Afterwards, I ran the the game 1,000,000,000 times because that seems like a nice big round number. About 15 hours of productive waiting later, we have the answer: we managed to win 13,475,343 out of 1,000,000,000 games, giving us the probability of winning as ~1.35%!
That is very different to the 0.024% I initially used as an estimate. What was your initial guess? Did you have a better intuition about this than me from the start?
Now, there’s a tiny further rule. It said that you can discard the first card if you choose to do so. How much does the fact you can discard the initial card help? And what is the optimal strategy for discarding it? I honestly have no intuition in how much effect this rule might have. So let’s carry on.
We first need to figure out what cards should be discarded to play optimally. Let’s look at the chance of winning conditioned on the first card’s rank and on whether we discard the card or keep it. I.e., we compute the chance to win when we get A as a first card and discard vs when we get A as the first card and don’t discard. Then we make the algorithm discard all first cards where the probability of success is lower when playing with that card rather than discarding it.
I simulated some quick games in each scenario.

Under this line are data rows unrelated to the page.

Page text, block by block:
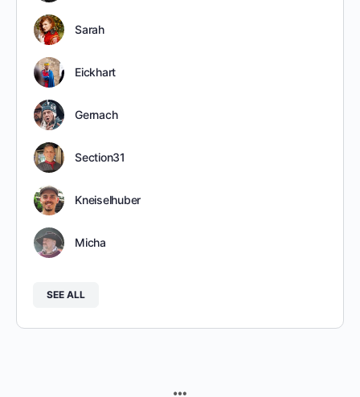
Sarah
Eickhart
Gernach
Section31
Kneiselhuber
Micha
SEE ALL
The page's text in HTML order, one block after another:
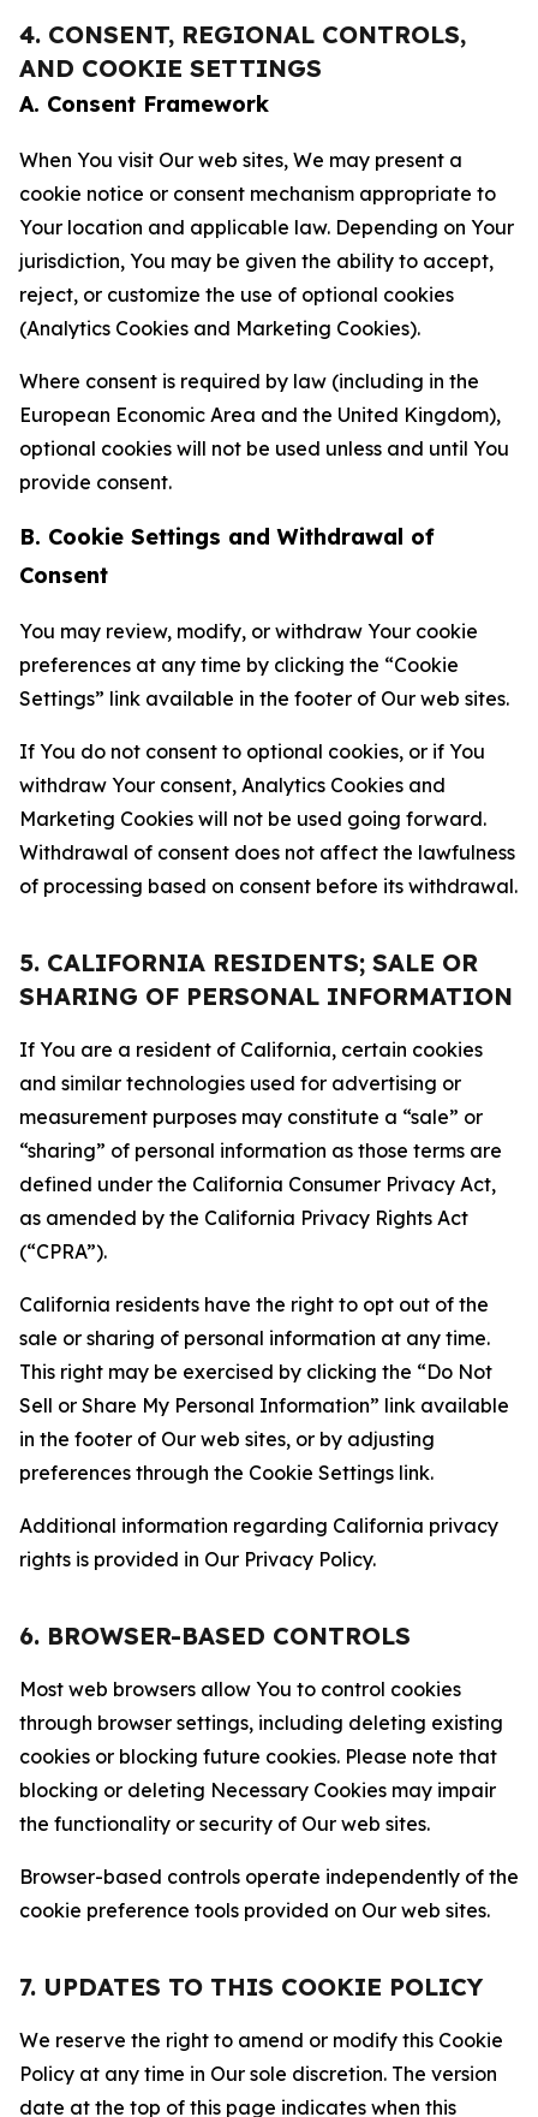
4. CONSENT, REGIONAL CONTROLS,
AND COOKIE SETTINGS
A. Consent Framework
When You visit Our web sites, We may present a
cookie notice or consent mechanism appropriate to
Your location and applicable law. Depending on Your
jurisdiction, You may be given the ability to accept,
reject, or customize the use of optional cookies
(Analytics Cookies and Marketing Cookies).
Where consent is required by law (including in the
European Economic Area and the United Kingdom),
optional cookies will not be used unless and until You
provide consent.
B. Cookie Settings and Withdrawal of
Consent
You may review, modify, or withdraw Your cookie
preferences at any time by clicking the “Cookie
Settings” link available in the footer of Our web sites.
If You do not consent to optional cookies, or if You
withdraw Your consent, Analytics Cookies and
Marketing Cookies will not be used going forward.
Withdrawal of consent does not affect the lawfulness
of processing based on consent before its withdrawal.
5. CALIFORNIA RESIDENTS; SALE OR
SHARING OF PERSONAL INFORMATION
If You are a resident of California, certain cookies
and similar technologies used for advertising or
measurement purposes may constitute a “sale” or
“sharing” of personal information as those terms are
defined under the California Consumer Privacy Act,
as amended by the California Privacy Rights Act
(“CPRA”).
California residents have the right to opt out of the
sale or sharing of personal information at any time.
This right may be exercised by clicking the “Do Not
Sell or Share My Personal Information” link available
in the footer of Our web sites, or by adjusting
preferences through the Cookie Settings link.
Additional information regarding California privacy
rights is provided in Our Privacy Policy.
6. BROWSER-BASED CONTROLS
Most web browsers allow You to control cookies
through browser settings, including deleting existing
cookies or blocking future cookies. Please note that
blocking or deleting Necessary Cookies may impair
the functionality or security of Our web sites.
Browser-based controls operate independently of the
cookie preference tools provided on Our web sites.
7. UPDATES TO THIS COOKIE POLICY
We reserve the right to amend or modify this Cookie
Policy at any time in Our sole discretion. The version
date at the top of this page indicates when this
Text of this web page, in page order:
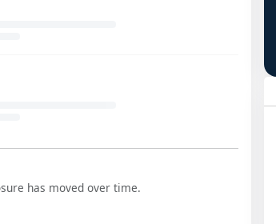
has moved over time.
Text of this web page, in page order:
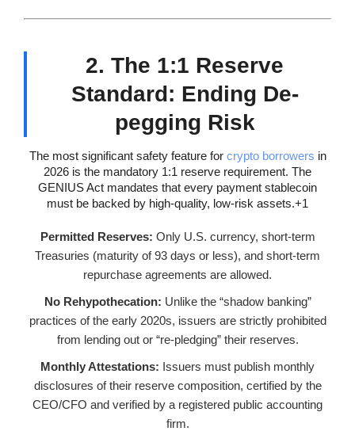
2. The 1:1 Reserve
Standard: Ending De-
pegging Risk
The most significant safety feature for crypto borrowers in
2026 is the mandatory 1:1 reserve requirement. The
GENIUS Act mandates that every payment stablecoin
must be backed by high-quality, low-risk assets.+1
Permitted Reserves: Only U.S. currency, short-term
Treasuries (maturity of 93 days or less), and short-term
repurchase agreements are allowed.
No Rehypothecation: Unlike the “shadow banking”
practices of the early 2020s, issuers are strictly prohibited
from lending out or “re-pledging” their reserves.
Monthly Attestations: Issuers must publish monthly
disclosures of their reserve composition, certified by the
CEO/CFO and verified by a registered public accounting
firm.
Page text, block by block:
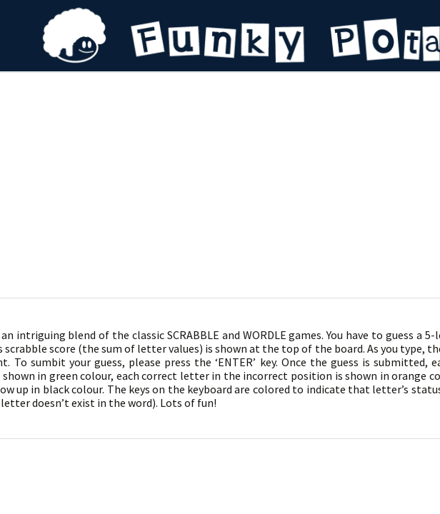
intriguing blend of the classic SCRABBLE and WORDLE games. You have to guess a
scrabble score (the sum of letter values) is shown at the top of the board. As you type,
To sumbit your guess, please press the ‘ENTER’ key. Once the guess is
in green colour, each correct letter in the incorrect position is shown in orange
up in black colour. The keys on the keyboard are colored to indicate that letter’s
doesn’t exist in the word). Lots of fun!

First card is A, no discard: Won 17339 out of 1000000
First card is A, discard: Won 13132 out of 1000000
First card is 2, no discard: Won 15533 out of 1000000
First card is 2, discard: Won 13364 out of 1000000
First card is 3, no discard: Won 13986 out of 1000000
First card is 3, discard: Won 13463 out of 1000000
First card is 4, no discard: Won 12341 out of 1000000
First card is 4, discard: Won 13543 out of 1000000
First card is 5, no discard: Won 11157 out of 1000000
First card is 5, discard: Won 13510 out of 1000000
First card is 6, no discard: Won 9993 out of 1000000
First card is 6, discard: Won 13602 out of 1000000
First card is 7, no discard: Won 9149 out of 1000000
First card is 7, discard: Won 13547 out of 1000000
First card is 8, no discard: Won 10050 out of 1000000
First card is 8, discard: Won 13548 out of 1000000
First card is 9, no discard: Won 11315 out of 1000000
First card is 9, discard: Won 13356 out of 1000000
First card is 10, no discard: Won 12626 out of 1000000
First card is 10, discard: Won 13221 out of 1000000
First card is J, no discard: Won 14025 out of 1000000
First card is J, discard: Won 13349 out of 1000000
First card is Q, no discard: Won 15364 out of 1000000
First card is Q, discard: Won 13429 out of 1000000
First card is K, no discard: Won 17409 out of 1000000
First card is K, discard: Won 13312 out of 1000000
So from here, we can see we should discard the first card any time its rank is between 4 and 10. Now, we just implement the rule and play 1,000,000,000 games again to see how it shifts.
A quick 15 hours later, we have our answer. This rule improves the chances of winning a bit, but not that much. We won 14,702,256 out of 1,000,000,000 games => 1.47% chance of win!
This journey from a casual pub game to a mathematical exploration was unexpected and entertaining for sure. It challenged my assumptions and showcased the power of analytical thinking and computational simulations. Have you had a moment when your intuition and the actual probabilities disagreed?